If you can read this text, you don’t need a SensoCard Plus meter. But there’s too good a chance that someone in your family or a friend does.

The SensoCard Plus helps people who are blind or visually impaired by speaking out their blood glucose results. It talks.

Move than three million Americans who have diabetes are visually impaired, according to the U.S. Centers for Disease Control and Prevention. More than one-third of us have diabetic retinopathy, which can lead to blindness unless treated.

The SensoCard Plus is coming to America, but it’s not here yet. The U.S. Food and Drug Administration started its review in September, according to Bill Cunningham of Cunningham Diagnostics in Sunderland, England.

However, a company in Budapest, Hungary, named 77 Elektronika manufactures the meter. This company is not as well-known as it should be, because it sells most of its meters internationally through distributors that put their own brand names on them. “Cunningham Diagnostics is our distributor for Great Britain and United States,” according to Christian Moldoványi, 77 Elektronika’s international sales manager.

This meter is truly tiny. It’s not for nothing that they call it a card. It is almost exactly the size of a dozen of my credit cards (don’t ask why I have so many) and weighs about the same, 2.6 ounces.

This little meter has perhaps even more impressive specifications. It takes only a 0.5 microliter drop of blood and returns a result in 5 seconds. Only Abbott’s FreeStyle, Becton Dickenson’s Logic, and Medtronic MiniMed’s Paradign Link meters take less blood, and no other meter works faster.
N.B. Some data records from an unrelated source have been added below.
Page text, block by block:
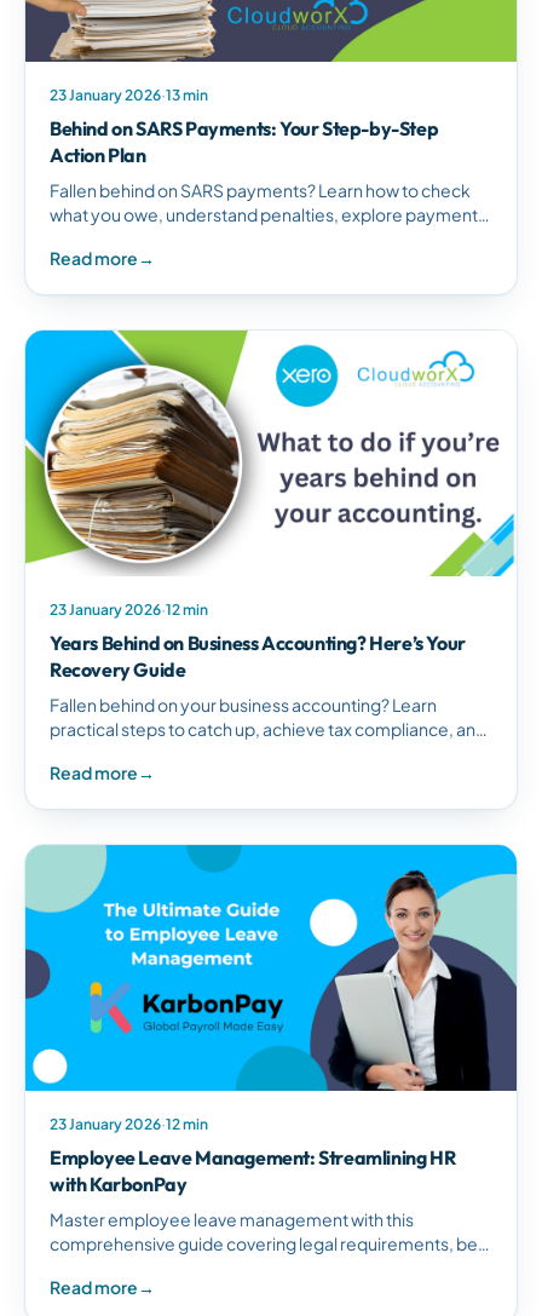
23 January 2026·13 min
Behind on SARS Payments: Your Step-by-Step
Action Plan
Fallen behind on SARS payments? Learn how to check
what you owe, understand penalties, explore payment
African business.
Read more→
23 January 2026·12 min
Years Behind on Business Accounting? Here’s Your
Recovery Guide
Fallen behind on your business accounting? Learn
practical steps to catch up, achieve tax compliance, and
South African businesses.
Read more→
23 January 2026·12 min
Employee Leave Management: Streamlining HR
with KarbonPay
Master employee leave management with this
comprehensive guide covering legal requirements, best
for South African businesses.
Read more→
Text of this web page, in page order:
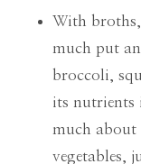
With
much put
broccoli,
its nutrients
much about
vegetables,
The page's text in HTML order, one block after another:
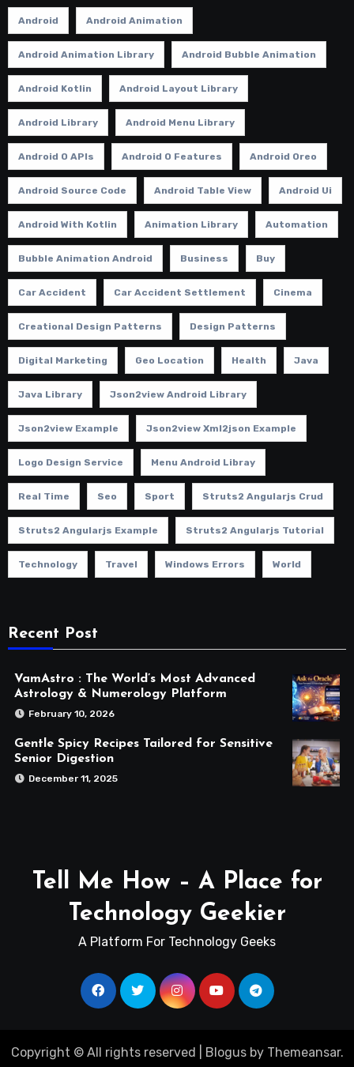
Android Android Animation
Android Animation Library Android Bubble Animation
Android Kotlin Android Layout Library
Android Library Android Menu Library
Android O APIs Android O Features Android Oreo
Android Source Code Android Table View Android Ui
Android With Kotlin Animation Library Automation
Bubble Animation Android Business Buy
Car Accident Car Accident Settlement Cinema
Creational Design Patterns Design Patterns
Digital Marketing Geo Location Health Java
Java Library Json2view Android Library
Json2view Example Json2view Xml2json Example
Logo Design Service Menu Android Libray
Real Time Seo Sport Struts2 Angularjs Crud
Struts2 Angularjs Example Struts2 Angularjs Tutorial
Technology Travel Windows Errors World
Recent Post
VamAstro : The World’s Most Advanced
Astrology & Numerology Platform
February 10, 2026
Gentle Spicy Recipes Tailored for Sensitive
Senior Digestion
December 11, 2025
Tell Me How – A Place for
Technology Geekier
A Platform For Technology Geeks
Copyright © All rights reserved Blogusby Themeansar.
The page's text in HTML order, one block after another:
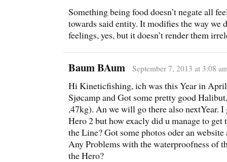
Something being food doesn’t negate all
towards said entity. It modifies the way we
feelings, yes, but it doesn’t render them
Baum BAum September 7, 2013 at 3:08
Hi Kineticfishing, ich was this Year in
Sjøcamp and Got some pretty good
,47kg). An we will go there also nextYear. I
Hero 2 but how exacly did u manage to get
the Line? Got some photos oder an
Any Problems with the waterproofness of
the Hero?
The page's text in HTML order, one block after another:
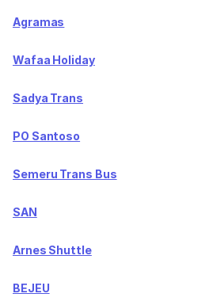
Agramas
Wafaa Holiday
Sadya Trans
PO Santoso
Semeru Trans Bus
SAN
Arnes Shuttle
BEJEU
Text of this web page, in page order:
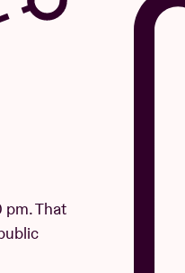
pm. That
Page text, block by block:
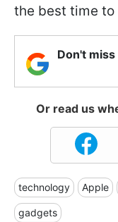
the best time to
Don't
Or read us
technology Apple
gadgets
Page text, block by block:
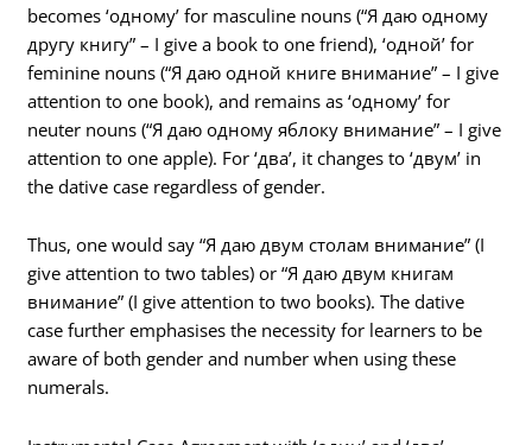
becomes ‘одному’ for masculine nouns (“Я даю одному
другу книгу” – I give a book to one friend), ‘одной’ for
feminine nouns (“Я даю одной книге внимание” – I give
attention to one book), and remains as ‘одному’ for
neuter nouns (“Я даю одному яблоку внимание” – I give
attention to one apple). For ‘два’, it changes to ‘двум’ in
the dative case regardless of gender.
Thus, one would say “Я даю двум столам внимание” (I
give attention to two tables) or “Я даю двум книгам
внимание” (I give attention to two books). The dative
case further emphasises the necessity for learners to be
aware of both gender and number when using these
numerals.
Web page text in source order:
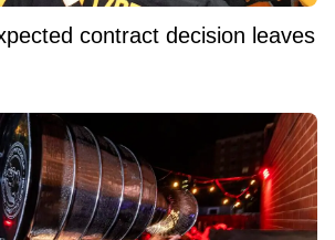
contract decision leaves
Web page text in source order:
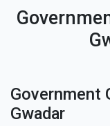
Government
Gwadar
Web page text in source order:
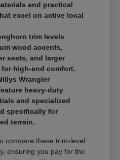
and practical
excel on active local
trim levels
wood accents,
seats, and larger
high-end comfort.
Wrangler
heavy-duty
and specialized
specifically for
terrain.
compare these trim-level
ensuring you pay for the
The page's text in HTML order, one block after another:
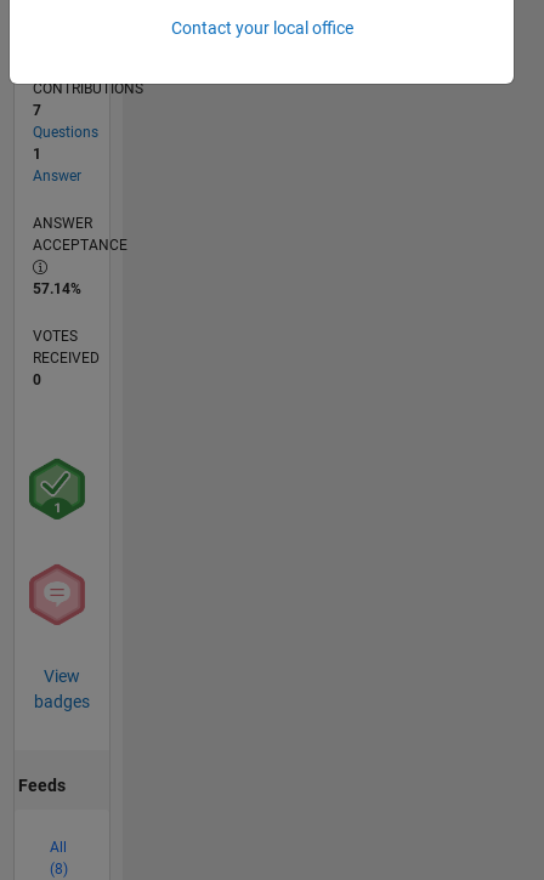
CONTRIBUTIONS
7
Questions
1
Answer
ANSWER
ACCEPTANCE
57.14%
VOTES
RECEIVED
0
View
badges
Feeds
All
(8)
Contact your local office
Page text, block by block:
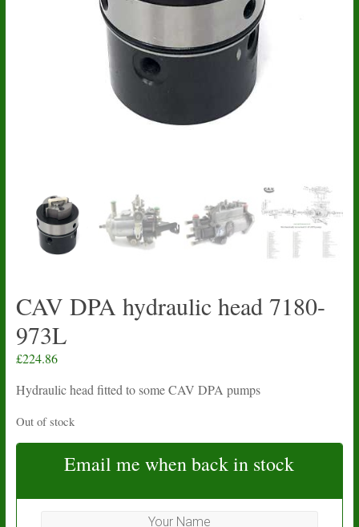
CAV DPA hydraulic head 7180-
973L
£224.86
Hydraulic head fitted to some CAV DPA pumps
Out of stock
Email me when back in stock
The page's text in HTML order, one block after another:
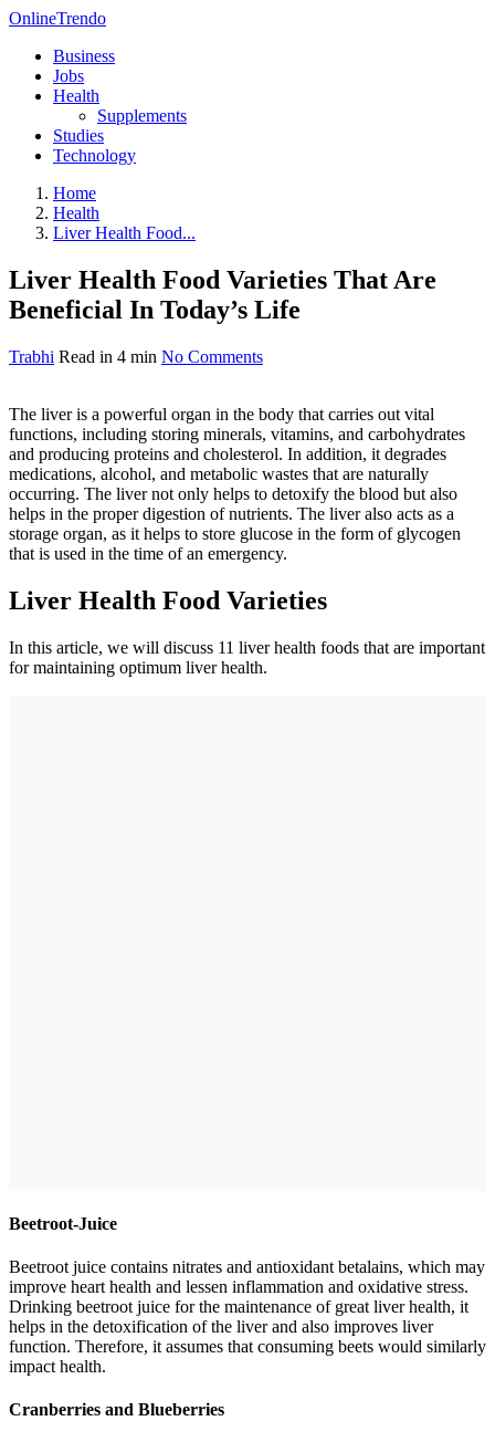
OnlineTrendo
Business
Jobs
Health
Supplements
Studies
Technology
Home
Health
Liver Health Food...
Liver Health Food Varieties That Are
Beneficial In Today’s Life
Trabhi Read in 4 min No Comments
The liver is a powerful organ in the body that carries out vital
functions, including storing minerals, vitamins, and carbohydrates
and producing proteins and cholesterol. In addition, it degrades
medications, alcohol, and metabolic wastes that are naturally
occurring. The liver not only helps to detoxify the blood but also
helps in the proper digestion of nutrients. The liver also acts as a
storage organ, as it helps to store glucose in the form of glycogen
that is used in the time of an emergency.
Liver Health Food Varieties
In this article, we will discuss 11 liver health foods that are important
for maintaining optimum liver health.
Beetroot-Juice
Beetroot juice contains nitrates and antioxidant betalains, which may
improve heart health and lessen inflammation and oxidative stress.
Drinking beetroot juice for the maintenance of great liver health, it
helps in the detoxification of the liver and also improves liver
function. Therefore, it assumes that consuming beets would similarly
impact health.
Cranberries and Blueberries
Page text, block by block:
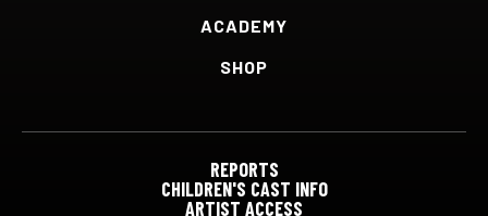
ACADEMY
SHOP
REPORTS
CHILDREN'S CAST INFO
ARTIST ACCESS
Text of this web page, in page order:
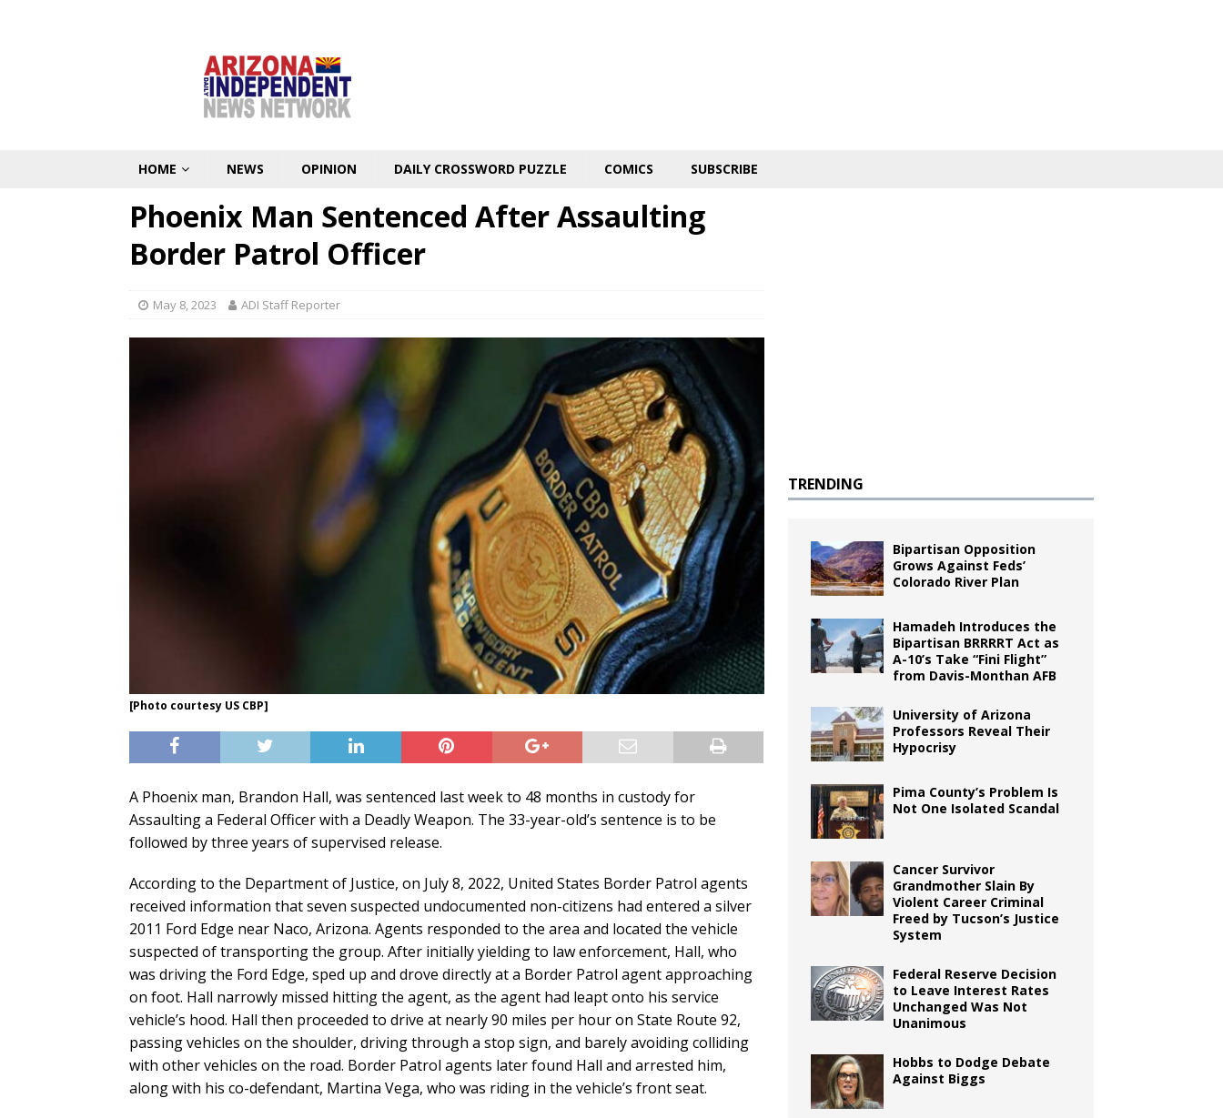
HOME NEWS OPINION DAILY CROSSWORD PUZZLE COMICS SUBSCRIBE
Phoenix Man Sentenced After Assaulting
Border Patrol Officer
May 8, 2023 ADI Staff Reporter
[Photo courtesy US CBP]
A Phoenix man, Brandon Hall, was sentenced last week to 48 months in custody for
Assaulting a Federal Officer with a Deadly Weapon. The 33-year-old’s sentence is to be
followed by three years of supervised release.
According to the Department of Justice, on July 8, 2022, United States Border Patrol agents
received information that seven suspected undocumented non-citizens had entered a silver
2011 Ford Edge near Naco, Arizona. Agents responded to the area and located the vehicle
suspected of transporting the group. After initially yielding to law enforcement, Hall, who
was driving the Ford Edge, sped up and drove directly at a Border Patrol agent approaching
on foot. Hall narrowly missed hitting the agent, as the agent had leapt onto his service
vehicle’s hood. Hall then proceeded to drive at nearly 90 miles per hour on State Route 92,
passing vehicles on the shoulder, driving through a stop sign, and barely avoiding colliding
with other vehicles on the road. Border Patrol agents later found Hall and arrested him,
along with his co-defendant, Martina Vega, who was riding in the vehicle’s front seat.
TRENDING
Bipartisan Opposition
Grows Against Feds’
Colorado River Plan
Hamadeh Introduces the
Bipartisan BRRRRT Act as
A-10’s Take “Fini Flight”
from Davis-Monthan AFB
University of Arizona
Professors Reveal Their
Hypocrisy
Pima County’s Problem Is
Not One Isolated Scandal
Cancer Survivor
Grandmother Slain By
Violent Career Criminal
Freed by Tucson’s Justice
System
Federal Reserve Decision
to Leave Interest Rates
Unchanged Was Not
Unanimous
Hobbs to Dodge Debate
Against Biggs
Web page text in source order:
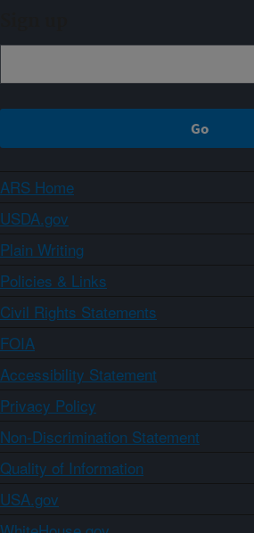
ARS Home
USDA.gov
Plain Writing
Policies & Links
Civil Rights Statements
FOIA
Accessibility Statement
Privacy Policy
Non-Discrimination Statement
Quality of Information
USA.gov
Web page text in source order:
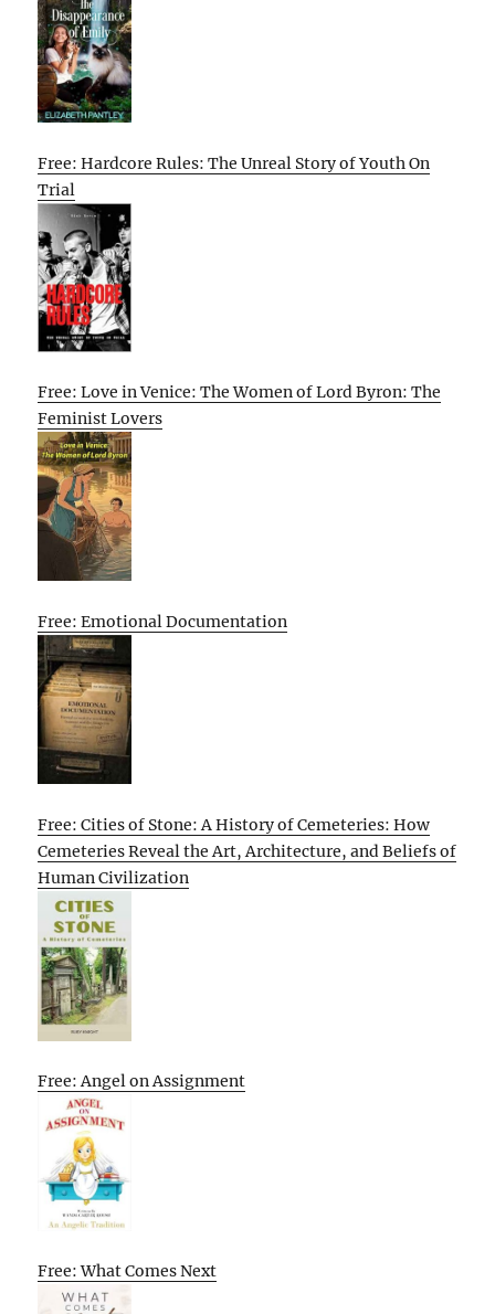
Free: Hardcore Rules: The Unreal Story of Youth On
Trial
Free: Love in Venice: The Women of Lord Byron: The
Feminist Lovers
Free: Emotional Documentation
Free: Cities of Stone: A History of Cemeteries: How
Cemeteries Reveal the Art, Architecture, and Beliefs of
Human Civilization
Free: Angel on Assignment
Free: What Comes Next
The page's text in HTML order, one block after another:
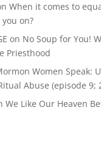
When it comes to
on?
on No Soup for You!
Priesthood
Women Speak:
Abuse (episode 9;
We Like Our Heaven
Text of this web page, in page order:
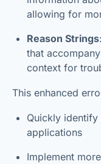
allowing for
Reason Strings
that
context for
This enhanced
Quickly identify
applications
Implement
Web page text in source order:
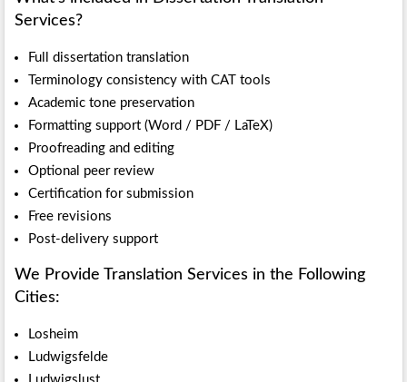
Services?
Full dissertation translation
Terminology consistency with CAT tools
Academic tone preservation
Formatting support (Word / PDF / LaTeX)
Proofreading and editing
Optional peer review
Certification for submission
Free revisions
Post-delivery support
We Provide Translation Services in the Following
Cities:
Losheim
Ludwigsfelde
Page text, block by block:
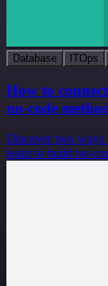
Database ITOps
How to
no-code
Discover two ways
learn to build no-
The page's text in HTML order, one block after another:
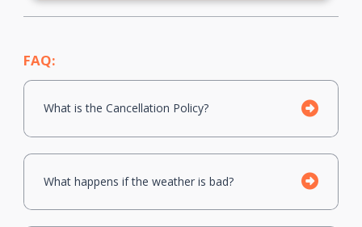
FAQ:
What is the Cancellation Policy?
What happens if the weather is bad?
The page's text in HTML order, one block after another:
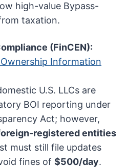
high-value Bypass-
taxation.
(FinCEN):
Information
U.S. LLCs are
BOI reporting under
Act; however,
registered entities
must still file updates
fines of$500/day.

The SensorCard Plus doesn’t just talk. Like regular meters it has a large screen display that people helping the visually impaired can use. One large button controls the meter. Its memory holds 500 tests that you can download to a PC with the help of an additional device called the LiteLink. Instead of using visual cues, you calibrate the meter’s test strips with a code card.

In my evaluation of the SensoCard Plus my main concern was the documentation. The owner’s manual is poorly written (or poorly translated from Hungarian). Of course, the meter also comes with an audio version of the manual, but it too is inadequate. “The tape needs to be ‘Americanised’ and I am in the process of doing this,” Bill tells me.

When the SensoCard Plus becomes available in the U.S., it will be a great gift for someone who needs it.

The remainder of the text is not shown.